If you wanted to expand B's results to match 800, you could just cross multiply:

17/40 = x/800
x = 340

So, by the numbers you found in 2010, you can 'guess' that 340 people would have chose A if a full 800 were polled.

This is how a simple, non-math person looks at it at least. You are technically lying, but what else are statistics used for anyways?

### Staff Member

Joined:
Apr 2, 2008
Location:
UK
#12
I have already had a look at a confidence calculator and I am going to have a better look when I get back home.

Thats my fall back plan

13. ### mkrishnan Moderator emeritus

Joined:
Jan 9, 2004
Location:
Grand Rapids, MI, USA
#13
Again, it really depends on what is being measured. For the kinds of things done in government studies, no, the effect sizes are small, and 40 people will rarely be a good enough sample. Also, 40 people is not a good sample, because the intent is to use that sample to represent the population of a city, province, or country, and there is too much underlying heterogeneity to use 40 people to make a meaningful inference. Neuroscience studies would be a common example of a situation where the supposed underlying heterogeneity is smaller, and the effect sizes are much larger. So, if you look at Nature Neuroscience or another journal like that, for instance, you'd see that 40 people would usually be considered a moderate to large sample size, statistically...

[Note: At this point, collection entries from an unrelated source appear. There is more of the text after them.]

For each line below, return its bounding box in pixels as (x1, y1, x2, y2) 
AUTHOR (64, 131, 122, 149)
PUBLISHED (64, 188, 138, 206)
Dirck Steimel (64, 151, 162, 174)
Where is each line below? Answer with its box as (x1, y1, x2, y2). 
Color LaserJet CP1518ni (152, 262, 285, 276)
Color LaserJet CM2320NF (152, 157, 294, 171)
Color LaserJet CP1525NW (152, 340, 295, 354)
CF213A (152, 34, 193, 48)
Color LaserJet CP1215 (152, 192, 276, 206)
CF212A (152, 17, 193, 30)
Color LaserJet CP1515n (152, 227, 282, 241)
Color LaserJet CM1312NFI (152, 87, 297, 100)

This is why I asked what was being measured, but since it seems that it's the kind of thing that will have low effect sizes...

There are a few options you might consider... at a basic level, things like the chi square tests and confidence intervals above are fine. Another option that's more complex, and may or may not be what you want to do, is to take the 800 individuals in the first study, and instead of asking whether your respondents differ from all 800 of them, pick a subset of them who are most "like" your respondents -- e.g., matched for their age, ethnicity, income level, education level, geography, etc. -- and then see if the matched individuals differ from your 40 individuals. The advantage of this is that you can, to some extent, control for these various influences that might be in contention with your proposed mechanism of change (the recession). There's a lot of good (and free) software to do that. <R> has a package for it.

### Staff Member

Joined:
Apr 2, 2008
Location:
UK
#14
Thanks for all your answers, I have a lot of research on this ahead of me. The chi-squares look promising, Just got to remember how to work them out, it's been along time.

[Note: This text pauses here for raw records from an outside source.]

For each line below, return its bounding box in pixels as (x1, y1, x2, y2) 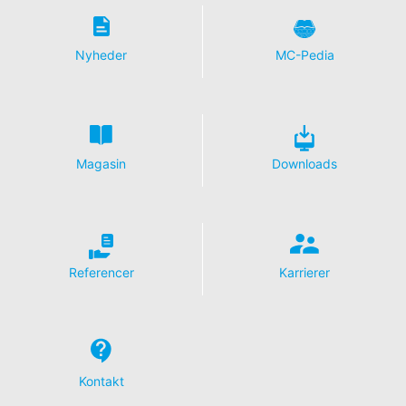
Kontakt (79, 372, 124, 389)
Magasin (76, 155, 126, 171)
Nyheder (75, 46, 127, 63)
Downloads (272, 155, 337, 171)
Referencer (68, 264, 134, 280)
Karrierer (279, 264, 330, 280)
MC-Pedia (275, 46, 334, 63)
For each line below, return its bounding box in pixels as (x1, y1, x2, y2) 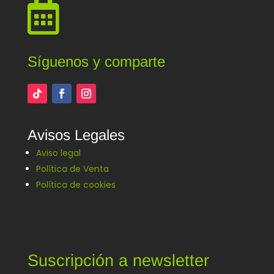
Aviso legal (35, 146, 81, 159)
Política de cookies (35, 178, 116, 191)
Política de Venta (35, 162, 109, 175)
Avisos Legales (27, 126, 125, 143)
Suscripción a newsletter (27, 251, 209, 270)
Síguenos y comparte (27, 53, 165, 70)
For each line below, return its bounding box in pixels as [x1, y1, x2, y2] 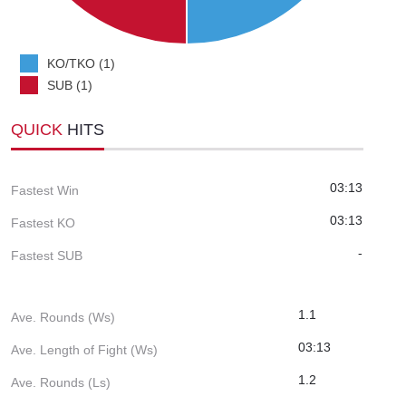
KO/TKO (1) [47, 55, 115, 71]
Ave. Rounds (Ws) [11, 309, 115, 324]
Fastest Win [11, 182, 79, 198]
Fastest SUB [11, 247, 82, 263]
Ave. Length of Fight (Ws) [11, 342, 158, 357]
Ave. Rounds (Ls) [11, 374, 111, 390]
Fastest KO [11, 215, 75, 230]

15. ### Don't panic macrumors 603

Joined:
Jan 30, 2004
Location:
having a drink at Milliways
#15
i agree on the chi-square for this situation.

what you likely won't be able to do is correlate answers, if the test had multiple questions.

16. ### Rodimus Prime macrumors G4

Joined:
Oct 9, 2006
#16
you can compare the results. Just break them down into into a percetages and you can compare them directly and since group B is larger than 30 no need to mess with the small sample size conversion.

It has been a while since I have taken statistics but your problem is a basic statistics problem. Now I do not remember how do what you need to have done but I do know it can be done and I remember doing it multiple times during my statistics classes.